Bluefin tuna are oviparous, congregating together in large groups to spawn. Over several days, a female releases large numbers of eggs into the water where they are fertilized externally by male sperm. Female bluefins have been estimated to produce a mean of 128.5 eggs per gram of body weight, or up to 40 million eggs at a time. Eggs hatch into larvae two days after fertilization and become cannibalistic quarter-inch long fish by the end of a week. About 40% of larvae survive their first week, and about 0.1% the first year. Surviving bluefin tend to group together in schools according to size.

Atlantic bluefin tuna were traditionally known to spawn in two widely separated areas. Pop-up satellite tracking results generally confirm the belief held by many scientists and fishermen that although bluefin that were spawned in each area may forage widely across the Atlantic, the vast majority return to their natal area to spawn.
The spawning ground of the eastern stock of Atlantic bluefin is in the western Mediterranean, particularly in the area of the Balearic Islands. The spawning ground of the western stock is in the Gulf of Mexico. Because Atlantic bluefins group together in large concentrations to spawn, they are highly vulnerable to commercial fishing while spawning.

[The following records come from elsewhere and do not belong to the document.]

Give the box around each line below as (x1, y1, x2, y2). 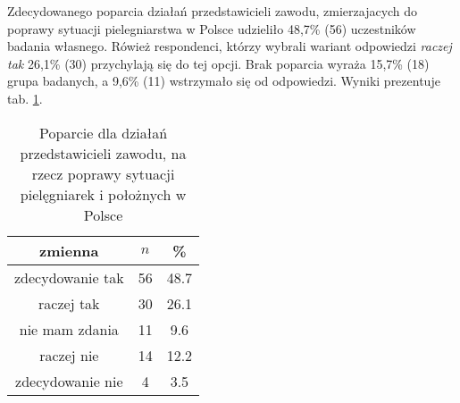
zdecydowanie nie (15, 370, 123, 391)
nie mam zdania (19, 318, 119, 340)
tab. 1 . (7, 88, 43, 107)
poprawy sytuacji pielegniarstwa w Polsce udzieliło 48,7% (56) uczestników (7, 19, 416, 38)
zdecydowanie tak (14, 266, 124, 288)
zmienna (39, 239, 99, 261)
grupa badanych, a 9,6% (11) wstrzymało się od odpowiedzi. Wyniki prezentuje (7, 71, 440, 90)
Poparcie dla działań (39, 122, 168, 143)
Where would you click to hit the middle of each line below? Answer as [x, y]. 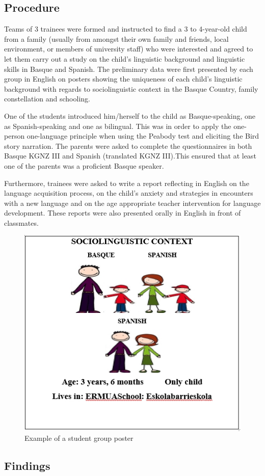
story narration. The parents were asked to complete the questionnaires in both [128, 146]
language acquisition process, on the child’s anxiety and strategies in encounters [129, 193]
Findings [27, 466]
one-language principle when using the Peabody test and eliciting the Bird [143, 136]
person [15, 136]
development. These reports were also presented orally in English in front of [123, 213]
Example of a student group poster [79, 438]
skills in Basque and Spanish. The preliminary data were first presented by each [129, 69]
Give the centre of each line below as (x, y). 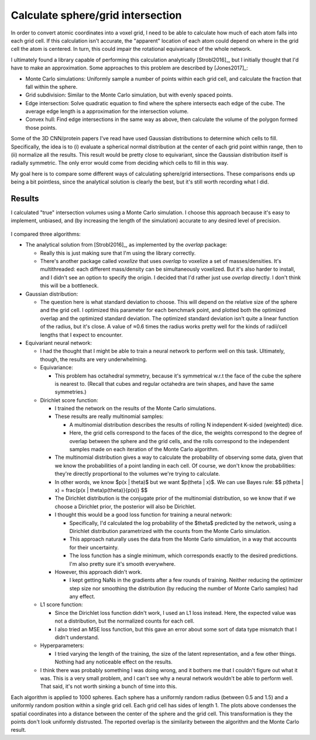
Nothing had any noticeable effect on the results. (114, 662)
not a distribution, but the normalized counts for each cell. (125, 621)
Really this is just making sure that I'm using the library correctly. (118, 253)
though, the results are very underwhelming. (94, 359)
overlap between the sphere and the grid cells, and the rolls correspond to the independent (179, 441)
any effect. (83, 597)
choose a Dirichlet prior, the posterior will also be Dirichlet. (125, 506)
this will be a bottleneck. (69, 286)
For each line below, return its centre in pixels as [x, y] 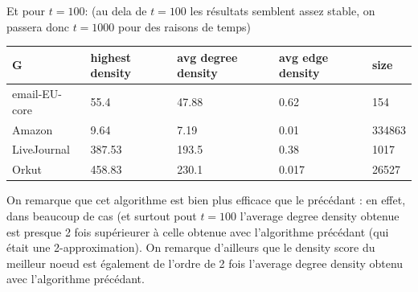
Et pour [26, 10]
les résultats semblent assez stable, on [283, 10]
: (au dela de [116, 10]
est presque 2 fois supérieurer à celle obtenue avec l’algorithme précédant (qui [198, 231]
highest [111, 57]
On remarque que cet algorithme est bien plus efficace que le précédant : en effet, [206, 200]
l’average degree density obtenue [320, 215]
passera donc [38, 26]
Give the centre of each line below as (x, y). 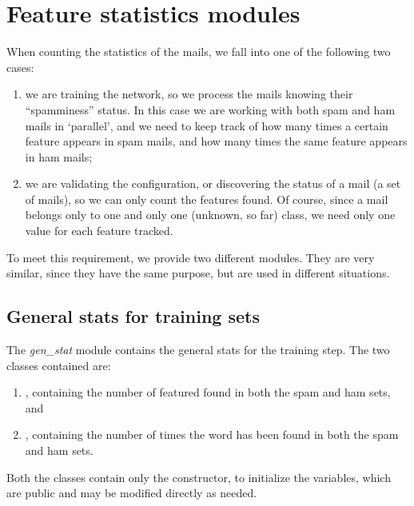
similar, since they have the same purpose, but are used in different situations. (198, 273)
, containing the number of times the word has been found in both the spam (212, 434)
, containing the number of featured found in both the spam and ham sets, (208, 392)
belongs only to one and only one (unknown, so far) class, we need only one (210, 215)
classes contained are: (59, 365)
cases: (20, 67)
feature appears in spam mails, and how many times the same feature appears (216, 141)
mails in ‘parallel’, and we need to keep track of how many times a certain (207, 125)
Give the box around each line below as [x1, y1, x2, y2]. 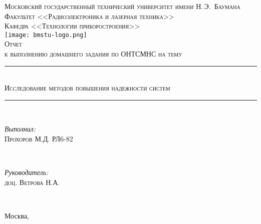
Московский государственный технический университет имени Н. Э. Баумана [5, 1, 240, 11]
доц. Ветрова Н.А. [5, 176, 60, 187]
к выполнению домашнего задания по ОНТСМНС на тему [5, 48, 182, 59]
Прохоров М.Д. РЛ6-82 [5, 133, 73, 143]
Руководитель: [5, 167, 49, 177]
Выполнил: [5, 123, 36, 134]
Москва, [5, 210, 29, 220]
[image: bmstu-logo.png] [5, 31, 87, 38]
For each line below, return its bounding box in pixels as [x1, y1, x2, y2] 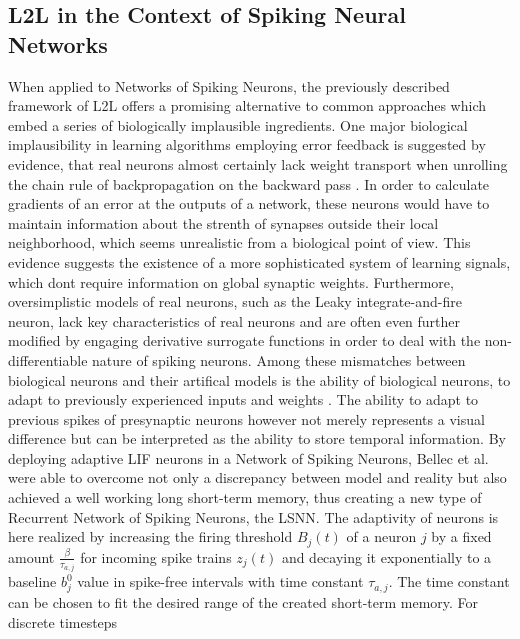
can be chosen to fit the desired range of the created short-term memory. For [8, 591, 479, 612]
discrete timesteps [8, 611, 118, 632]
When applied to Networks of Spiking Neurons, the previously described [8, 75, 450, 96]
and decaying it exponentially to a [281, 546, 492, 567]
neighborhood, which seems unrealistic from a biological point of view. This [8, 232, 471, 253]
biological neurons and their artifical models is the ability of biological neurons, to [8, 369, 511, 390]
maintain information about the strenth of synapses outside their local [8, 212, 439, 233]
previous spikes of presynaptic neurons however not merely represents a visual [8, 408, 485, 429]
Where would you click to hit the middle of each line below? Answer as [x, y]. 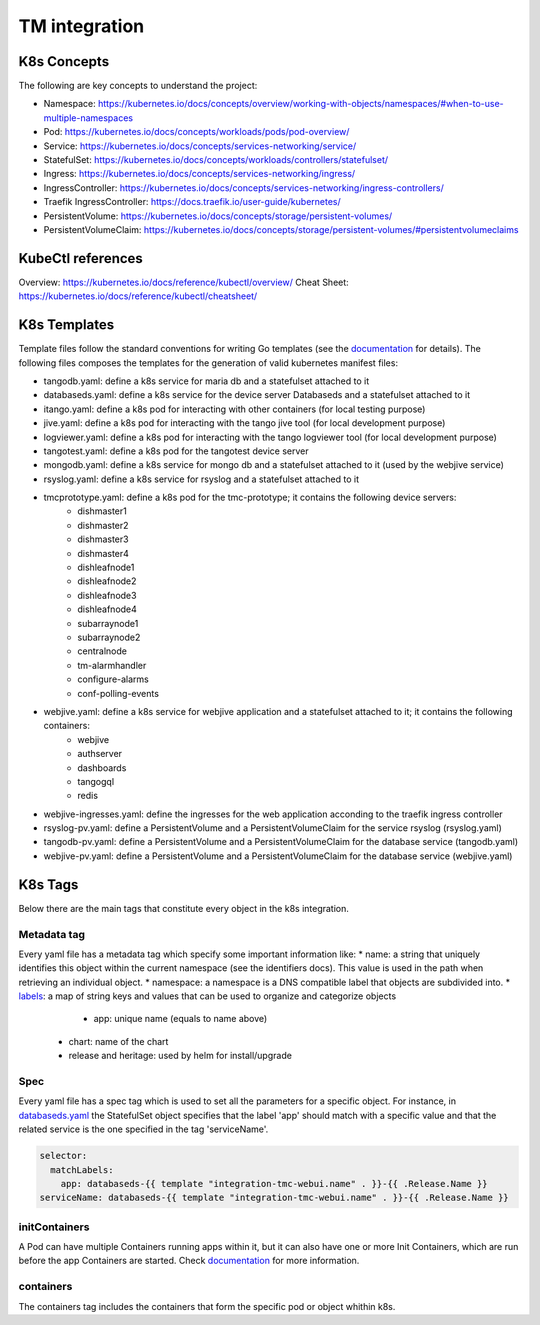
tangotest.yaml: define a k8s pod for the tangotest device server [176, 451]
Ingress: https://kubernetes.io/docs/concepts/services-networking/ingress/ [199, 174]
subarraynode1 [108, 623]
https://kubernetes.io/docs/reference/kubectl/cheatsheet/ [138, 296]
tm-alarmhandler [112, 665]
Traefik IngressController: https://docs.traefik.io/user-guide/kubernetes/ [192, 202]
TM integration [81, 26]
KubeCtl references [81, 258]
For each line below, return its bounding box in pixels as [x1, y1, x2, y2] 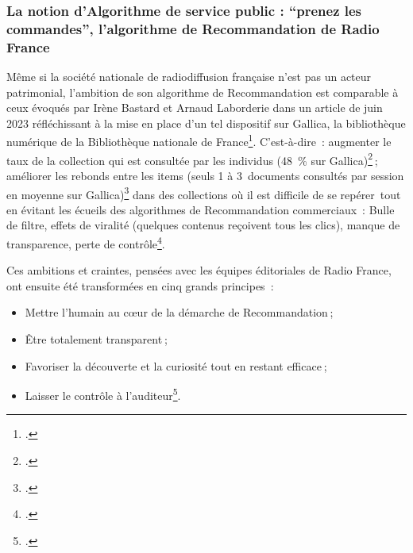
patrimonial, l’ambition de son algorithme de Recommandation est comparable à [6, 83, 399, 100]
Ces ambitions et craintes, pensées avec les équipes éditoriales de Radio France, [6, 262, 392, 278]
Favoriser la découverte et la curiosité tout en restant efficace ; [25, 357, 327, 374]
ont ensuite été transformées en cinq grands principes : [6, 277, 274, 294]
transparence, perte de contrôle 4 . [6, 232, 165, 252]
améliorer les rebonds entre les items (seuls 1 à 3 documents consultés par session [6, 167, 404, 183]
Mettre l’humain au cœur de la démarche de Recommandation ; [25, 304, 334, 321]
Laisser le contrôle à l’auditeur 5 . [25, 385, 181, 403]
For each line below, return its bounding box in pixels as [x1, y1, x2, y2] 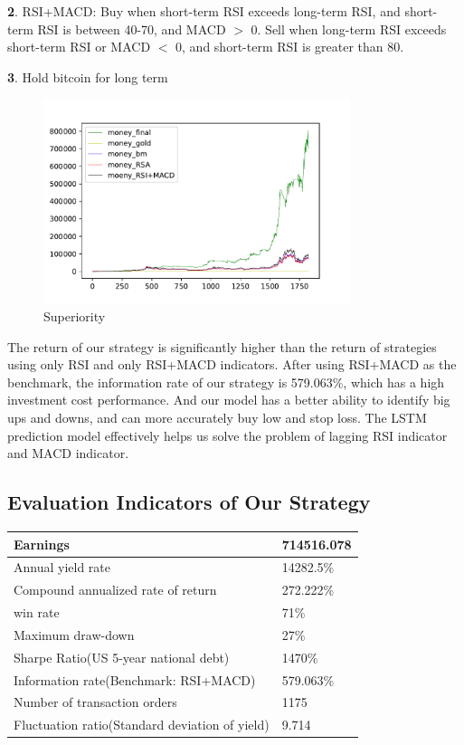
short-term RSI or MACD [7, 37, 151, 56]
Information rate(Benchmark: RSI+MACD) [14, 670, 256, 689]
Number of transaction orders [14, 692, 177, 712]
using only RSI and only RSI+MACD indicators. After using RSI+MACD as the [7, 355, 457, 374]
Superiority [43, 307, 106, 326]
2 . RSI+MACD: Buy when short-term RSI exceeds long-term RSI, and [7, 2, 401, 20]
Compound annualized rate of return [14, 580, 217, 599]
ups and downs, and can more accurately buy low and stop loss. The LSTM [7, 408, 427, 427]
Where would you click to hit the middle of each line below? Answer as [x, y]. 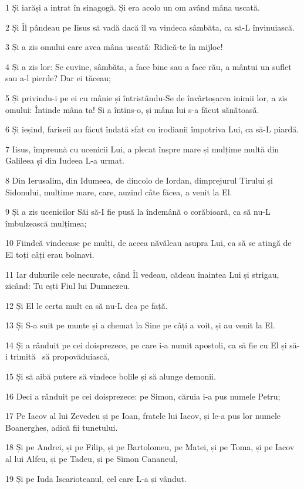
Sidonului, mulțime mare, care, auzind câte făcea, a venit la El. [119, 192]
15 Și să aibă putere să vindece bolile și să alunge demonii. [111, 376]
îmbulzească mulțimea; [46, 223]
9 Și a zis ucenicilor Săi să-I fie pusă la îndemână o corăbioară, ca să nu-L [138, 212]
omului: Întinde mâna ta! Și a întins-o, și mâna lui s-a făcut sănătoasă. [132, 109]
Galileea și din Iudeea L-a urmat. [65, 160]
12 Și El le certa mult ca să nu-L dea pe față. [87, 305]
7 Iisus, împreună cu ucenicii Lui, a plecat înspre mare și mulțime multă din [142, 149]
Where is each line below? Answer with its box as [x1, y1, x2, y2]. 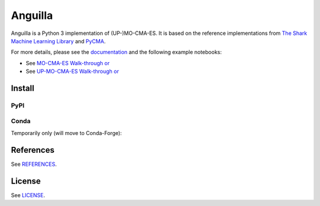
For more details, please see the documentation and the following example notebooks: [11, 49, 222, 56]
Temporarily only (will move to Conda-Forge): [11, 129, 122, 136]
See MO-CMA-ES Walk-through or [25, 59, 110, 66]
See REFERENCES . [11, 160, 57, 168]
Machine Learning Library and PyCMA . [11, 37, 106, 44]
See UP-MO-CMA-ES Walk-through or [25, 68, 119, 75]
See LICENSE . [11, 191, 46, 198]
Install [11, 83, 35, 93]
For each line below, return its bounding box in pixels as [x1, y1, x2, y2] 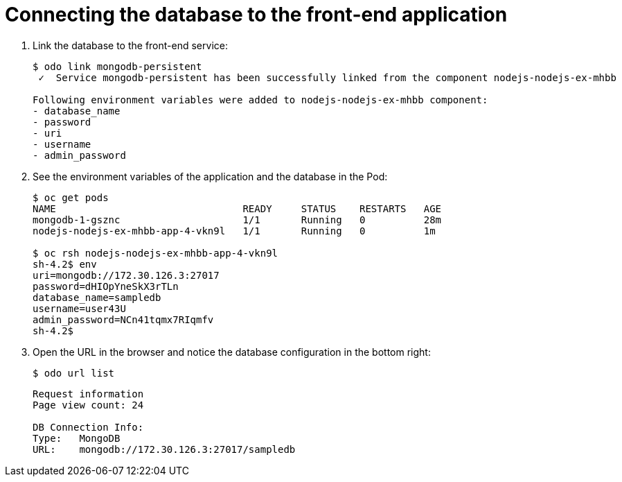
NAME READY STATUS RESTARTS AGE [33, 203, 442, 214]
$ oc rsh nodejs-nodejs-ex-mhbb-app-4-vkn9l [33, 247, 278, 259]
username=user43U [33, 302, 126, 314]
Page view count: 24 [33, 399, 144, 411]
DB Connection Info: [33, 421, 144, 433]
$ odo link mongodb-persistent [33, 60, 202, 72]
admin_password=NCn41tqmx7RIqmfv [33, 313, 214, 325]
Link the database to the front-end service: [33, 39, 228, 51]
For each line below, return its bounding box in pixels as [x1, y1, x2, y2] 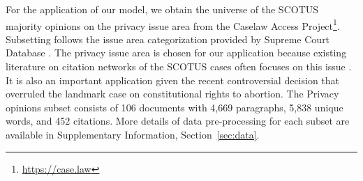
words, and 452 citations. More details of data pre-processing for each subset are [6, 113, 350, 128]
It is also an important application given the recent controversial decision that [6, 72, 340, 87]
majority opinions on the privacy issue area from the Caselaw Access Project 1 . [6, 16, 340, 33]
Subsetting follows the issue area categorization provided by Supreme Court [6, 31, 330, 46]
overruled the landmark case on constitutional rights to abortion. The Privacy [6, 86, 339, 101]
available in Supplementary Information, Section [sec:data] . [6, 127, 260, 141]
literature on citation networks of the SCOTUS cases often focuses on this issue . [6, 59, 352, 74]
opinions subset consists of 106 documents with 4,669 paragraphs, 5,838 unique [6, 100, 343, 114]
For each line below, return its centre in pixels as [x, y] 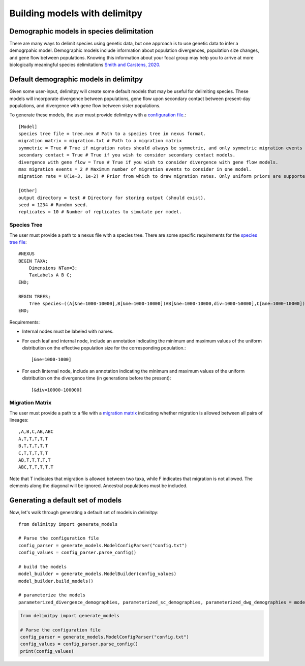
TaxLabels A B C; [50, 275]
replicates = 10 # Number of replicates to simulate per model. [100, 212]
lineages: [19, 420]
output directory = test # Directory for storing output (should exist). [112, 198]
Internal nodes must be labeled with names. [68, 331]
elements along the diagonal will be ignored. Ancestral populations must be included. [98, 486]
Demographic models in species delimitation [81, 31]
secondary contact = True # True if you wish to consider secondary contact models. [127, 155]
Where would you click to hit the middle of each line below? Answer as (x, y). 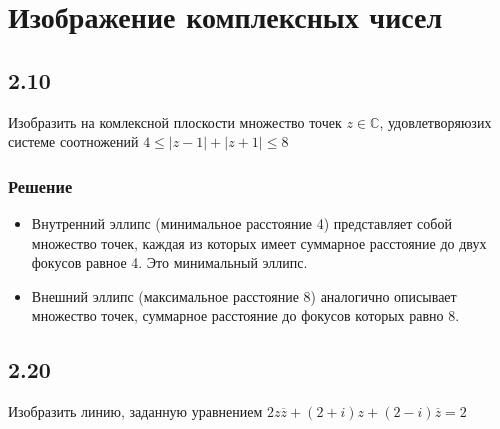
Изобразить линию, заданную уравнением (135, 411)
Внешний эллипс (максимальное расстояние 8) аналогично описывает (244, 295)
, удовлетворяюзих (435, 121)
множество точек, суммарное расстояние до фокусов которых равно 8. (245, 315)
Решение (40, 185)
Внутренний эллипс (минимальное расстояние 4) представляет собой (241, 222)
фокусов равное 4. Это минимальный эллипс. (169, 262)
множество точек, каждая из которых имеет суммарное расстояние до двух (259, 242)
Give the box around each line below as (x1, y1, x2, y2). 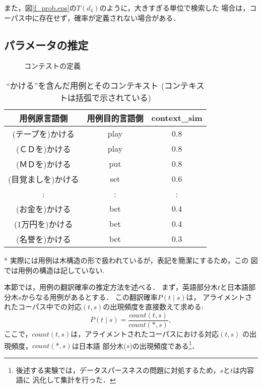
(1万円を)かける (14, 218, 73, 230)
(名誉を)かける (16, 233, 71, 245)
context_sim (151, 112, 203, 124)
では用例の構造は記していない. (4, 265, 105, 275)
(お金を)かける (16, 203, 71, 215)
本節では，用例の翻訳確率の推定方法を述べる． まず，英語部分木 (4, 282, 218, 292)
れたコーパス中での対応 (4, 301, 82, 312)
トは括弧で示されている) (59, 91, 151, 103)
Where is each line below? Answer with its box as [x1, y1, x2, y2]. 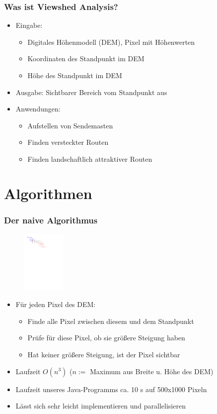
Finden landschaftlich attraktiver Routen [27, 153, 152, 164]
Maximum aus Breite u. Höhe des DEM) [90, 366, 214, 376]
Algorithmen [4, 183, 92, 203]
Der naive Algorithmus [4, 213, 98, 226]
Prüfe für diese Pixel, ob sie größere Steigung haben [27, 332, 185, 343]
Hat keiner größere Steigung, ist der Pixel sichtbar [27, 349, 180, 359]
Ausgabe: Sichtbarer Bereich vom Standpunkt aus [15, 87, 167, 97]
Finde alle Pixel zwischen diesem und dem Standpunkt [27, 315, 194, 326]
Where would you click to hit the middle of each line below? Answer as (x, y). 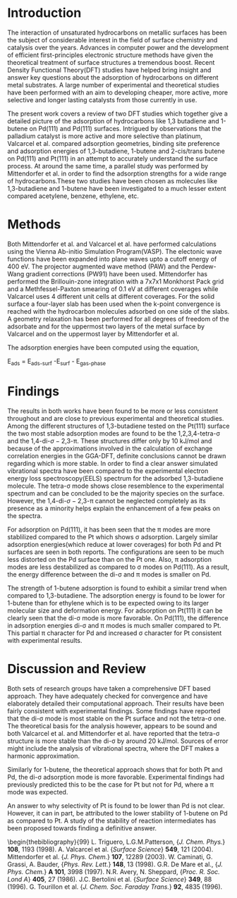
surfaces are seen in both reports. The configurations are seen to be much (116, 552)
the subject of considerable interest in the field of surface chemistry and (113, 39)
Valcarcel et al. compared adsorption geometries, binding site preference (114, 143)
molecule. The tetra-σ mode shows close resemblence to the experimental (116, 486)
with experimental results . (45, 640)
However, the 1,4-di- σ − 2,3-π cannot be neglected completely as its (107, 500)
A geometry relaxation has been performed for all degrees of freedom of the (118, 319)
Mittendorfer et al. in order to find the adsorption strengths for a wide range (117, 173)
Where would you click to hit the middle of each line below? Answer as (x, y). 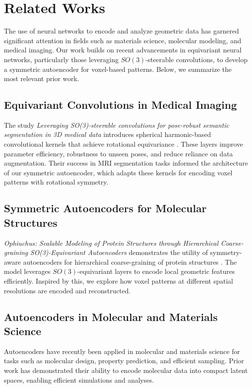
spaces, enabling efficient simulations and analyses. (79, 380)
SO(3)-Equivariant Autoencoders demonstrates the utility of (119, 252)
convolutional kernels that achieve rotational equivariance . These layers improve (124, 144)
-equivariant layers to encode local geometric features (156, 271)
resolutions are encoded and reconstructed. (67, 290)
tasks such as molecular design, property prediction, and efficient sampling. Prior (124, 361)
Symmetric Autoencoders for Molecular (105, 208)
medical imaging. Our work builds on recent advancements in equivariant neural (123, 50)
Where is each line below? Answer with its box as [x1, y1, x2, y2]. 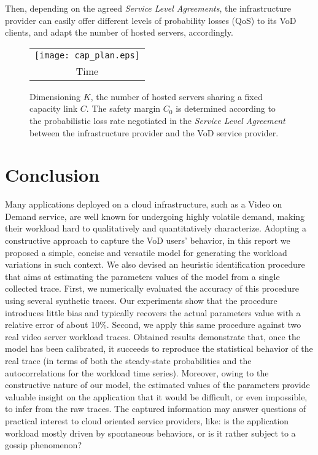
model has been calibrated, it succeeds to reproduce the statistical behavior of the [5, 342, 313, 355]
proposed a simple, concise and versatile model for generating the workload [5, 246, 287, 259]
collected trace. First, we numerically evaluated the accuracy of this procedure [5, 282, 299, 295]
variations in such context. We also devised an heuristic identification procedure [5, 258, 305, 271]
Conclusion [5, 162, 100, 187]
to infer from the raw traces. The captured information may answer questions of [5, 402, 306, 415]
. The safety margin [86, 102, 161, 115]
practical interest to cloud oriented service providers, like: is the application [5, 414, 289, 427]
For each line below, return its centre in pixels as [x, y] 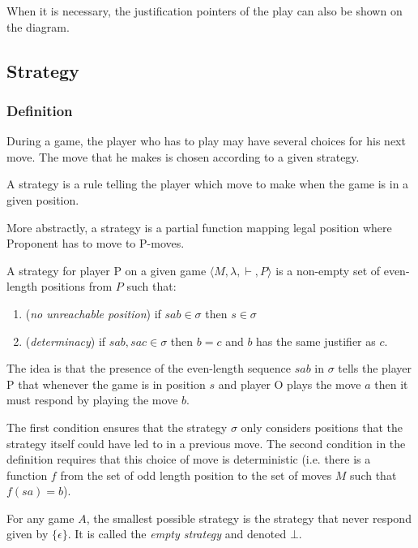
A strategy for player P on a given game [107, 270]
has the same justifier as [316, 341]
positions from [77, 286]
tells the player [375, 368]
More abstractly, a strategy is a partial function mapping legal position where [199, 227]
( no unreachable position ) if [93, 313]
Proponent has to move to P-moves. [96, 243]
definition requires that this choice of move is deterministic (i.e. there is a [189, 459]
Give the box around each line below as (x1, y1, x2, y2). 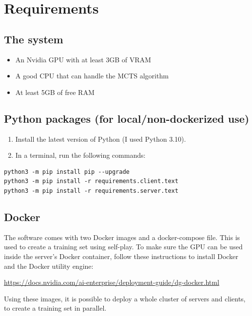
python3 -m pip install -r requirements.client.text (4, 178, 178, 185)
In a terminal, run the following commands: (15, 150, 146, 160)
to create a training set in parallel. (4, 303, 107, 313)
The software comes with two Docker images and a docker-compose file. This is (4, 232, 240, 242)
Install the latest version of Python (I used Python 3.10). (15, 133, 186, 144)
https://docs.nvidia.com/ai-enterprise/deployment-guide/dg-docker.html (4, 277, 219, 287)
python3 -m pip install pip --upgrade (4, 168, 130, 175)
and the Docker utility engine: (4, 260, 94, 271)
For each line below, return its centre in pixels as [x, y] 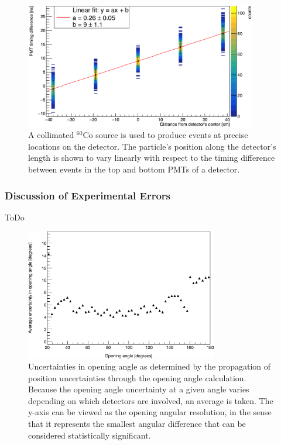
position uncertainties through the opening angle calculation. [137, 377]
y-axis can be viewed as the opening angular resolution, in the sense [150, 412]
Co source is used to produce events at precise [165, 135]
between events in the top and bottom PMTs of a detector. [134, 169]
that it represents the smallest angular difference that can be [137, 424]
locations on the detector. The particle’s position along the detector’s [152, 146]
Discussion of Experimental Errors [88, 195]
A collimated [51, 135]
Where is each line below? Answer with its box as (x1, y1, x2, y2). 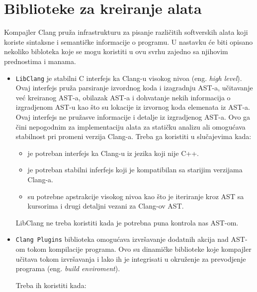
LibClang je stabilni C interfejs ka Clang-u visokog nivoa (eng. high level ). (15, 73, 242, 83)
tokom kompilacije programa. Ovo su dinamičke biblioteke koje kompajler (27, 243, 252, 254)
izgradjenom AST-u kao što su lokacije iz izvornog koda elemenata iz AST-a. (15, 102, 250, 112)
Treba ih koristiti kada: (15, 280, 86, 290)
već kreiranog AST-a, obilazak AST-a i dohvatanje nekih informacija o (15, 92, 231, 102)
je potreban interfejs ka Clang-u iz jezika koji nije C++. (27, 147, 199, 158)
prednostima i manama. (4, 56, 76, 66)
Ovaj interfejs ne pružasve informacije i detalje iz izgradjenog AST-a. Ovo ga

This is particularly so in the Mediterranean, where the groups of spawning bluefins can be spotted from the air by light aircraft and purse seines directed to set around the schools.

In 2016, researchers suggested that a third spawning area exists in the Slope Sea, an area to the north and west of the Northeastern United States Continental Shelf. Subsequent research indicates that comparable concentrations of bluefin larvae are found in the Slope Sea and in the Gulf of Mexico.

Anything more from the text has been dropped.